Due to a bug in some versions of ghostscript, in order to view the output of Ogonkify you may need to run ghostscript with the -dNOPLATFONTS option, as in

gs -dNOPLATFONTS foo.ps

or in

ghostview -arguments -dNOPLATFONTS foo.ps

See the gs(1) and ghostview(1) manual pages for more details.

Printing from Standard Applications

The main use of Ogonkify is to allow various standard applications to print in various languages. As of this writing, the ogonkify script knows how to handle Netscape, Mosaic, the mail printer MP, StarOffice, and ApplixWare. Its usage is described in full detail in the ogonkify(1) manual page.

Printing with a2ps

a2ps is a PostScript formatter with pretty-printing capabilities. Starting with version 4.7.21, it automatically uses Ogonkify, which is distributed with it. See section `a2ps manual' in a2ps manual.

a2ps can be obtained from:

<URL:http://www-stud.enst.fr/~demaille/a2ps.html>

Printing with GNU Enscript

GNU Enscript is a program for printing text files on PostScript printers written by Markku Rossi and distributed with other GNU software. You will find it on any mirror carrying GNU software.

GNU Enscript is one of the few programs that allow the user to select the encoding of the files he wants to print, and correctly reencoding the fonts it uses . In order to obtain information about the characters available in a font, it uses AFM files.

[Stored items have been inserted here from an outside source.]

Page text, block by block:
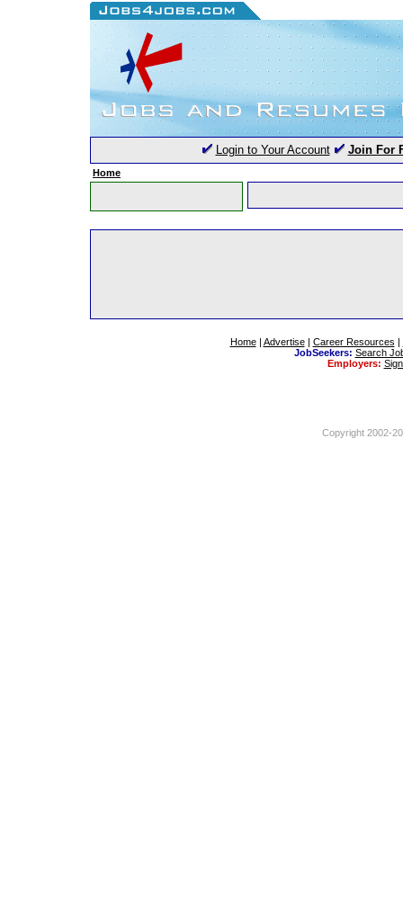
Login to Your Account Join For
Home
Home| Advertise| Career Resources |
JobSeekers: Search
Employers:
Copyright 2002-
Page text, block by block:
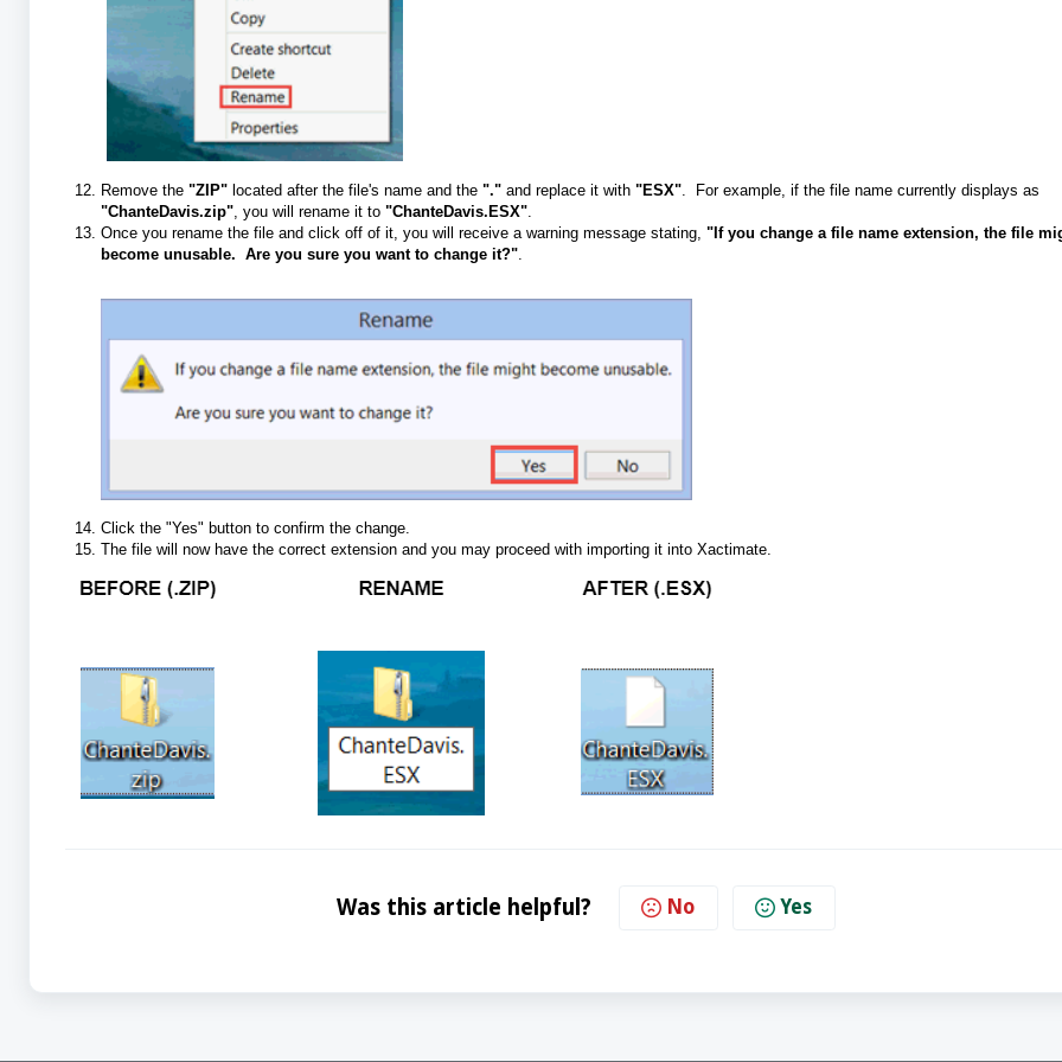
Remove the"ZIP" located after the file's name and the"." and replace it with"ESX". For example, if the file name currently displays as
"ChanteDavis.zip", you will rename it to"ChanteDavis.ESX".
Once you rename the file and click off of it, you will receive a warning message stating, "If you change a file name extension, the file
become unusable. Are you sure you want to change it?".
Click the "Yes" button to confirm the change.
The file will now have the correct extension and you may proceed with importing it into Xactimate.
Was this article helpful? No Yes
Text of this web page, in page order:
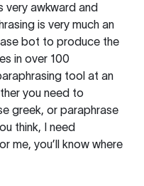
very awkward and
is very much an
bot to produce the
in over 100
tool at an
you need to
greek, or paraphrase
think, I need
me, you’ll know where
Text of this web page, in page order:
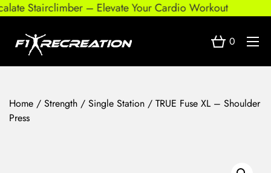
Stairclimber – Elevate Your Cardio Workout
0
Home / Strength / Single Station / TRUE Fuse XL – Shoulder
Press
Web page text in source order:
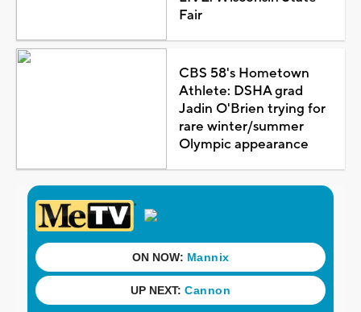
Fair
CBS 58's Hometown
Athlete: DSHA grad
Jadin O'Brien trying for
rare winter/summer
Olympic appearance
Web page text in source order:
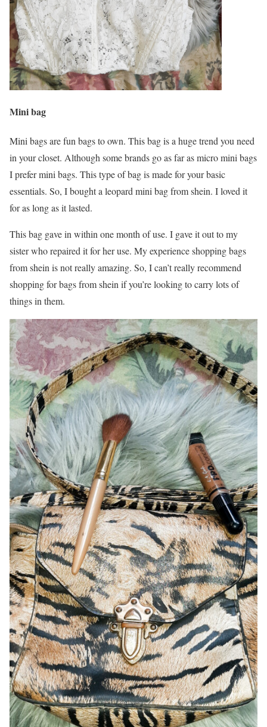
Mini bag
Mini bags are fun bags to own. This bag is a huge trend you need
in your closet. Although some brands go as far as micro mini bags
I prefer mini bags. This type of bag is made for your basic
essentials. So, I bought a leopard mini bag from shein. I loved it
for as long as it lasted.
This bag gave in within one month of use. I gave it out to my
sister who repaired it for her use. My experience shopping bags
from shein is not really amazing. So, I can’t really recommend
shopping for bags from shein if you’re looking to carry lots of
things in them.
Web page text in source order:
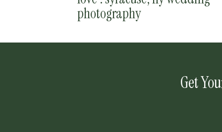
photography
Get
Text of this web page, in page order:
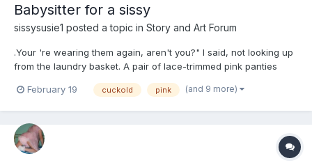
Babysitter for a sissy
sissysusie1 posted a topic in Story and Art Forum
.Your 're wearing them again, aren't you?" I said, not looking up
from the laundry basket. A pair of lace-trimmed pink panties
of the drawer. He froze mid-step, barefoot on the tiles, s...
February 19 cuckold pink (and 9 more)
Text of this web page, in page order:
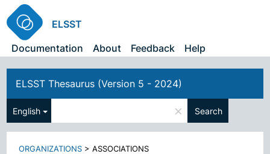
ELSST
Documentation
About Feedback Help
ELSST Thesaurus (Version 5 - 2024)
English × Search
ORGANIZATIONS >ASSOCIATIONS
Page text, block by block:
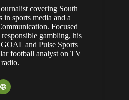
covering South
sports media and a
Focused
gambling, his
and Pulse Sports
football analyst on TV
radio.
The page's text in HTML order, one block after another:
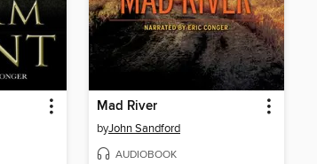
Mad River
byJohn Sandford
AUDIOBOOK
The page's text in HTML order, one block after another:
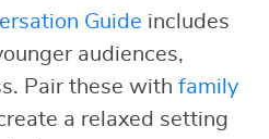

If you are only interested in printing in Courier, you might want to simply use the IBM Courier fonts and the AFM files provided with them. However, you may also want to use the output of Ogonkify; for printing in Times and Helvetica, this is the only solution.

Here are installation procedures for using the fonts generated by the instogonki script with genscript. They assume that genscript is properly installed, and that you know which genscript.cfg file it reads.

In the directory $PFADIR, type
```
% mkafmmap *.afm
```
(the mkafmmap program is installed with GNU Enscript).
In the genscript.cfg file, add your $PFADIR directory to the AFMPath.

You can now print with the composite characters. Example:

% genscript -X latin2 -f Times-Roman-Ogonki@12 \
            -o wierszyk.ps wierszyk.txt

% genscript -X latin2 -f Helvetica-Ogonki@12 \
            -o wierszyk.ps wierszyk.txt

Adding new characters

This chapter attempts to explain how to extend Ogonkify to handle supplementary characters.

Background

A typical Type 1 font for the latin alphabet contains "pure" characters, such a A or acute, and composite characters, such as Aacute, which are composed of the A character, and the acute character using the Type 1 seac operator.

Unfortunately, most fonts do not contain all the characters in the ISO Latin-2 character set. In particular, most of the Polish characters (with the exception of oacute and Oacute) are usually missing (a notable exception is IBM Courier -- not Adobe Courier --- which contains many useful glyphs). However, the components of those glyphs are present. It should not be difficult to add the characters we need if the necessary tools were available... At least four methods could be used:

i) Do not change the original font, but do overstriking for individual characters (e.g. typeset an a, then move backwards and typeset an ogonek for aogonek). This method is widely used, for instance by TeX.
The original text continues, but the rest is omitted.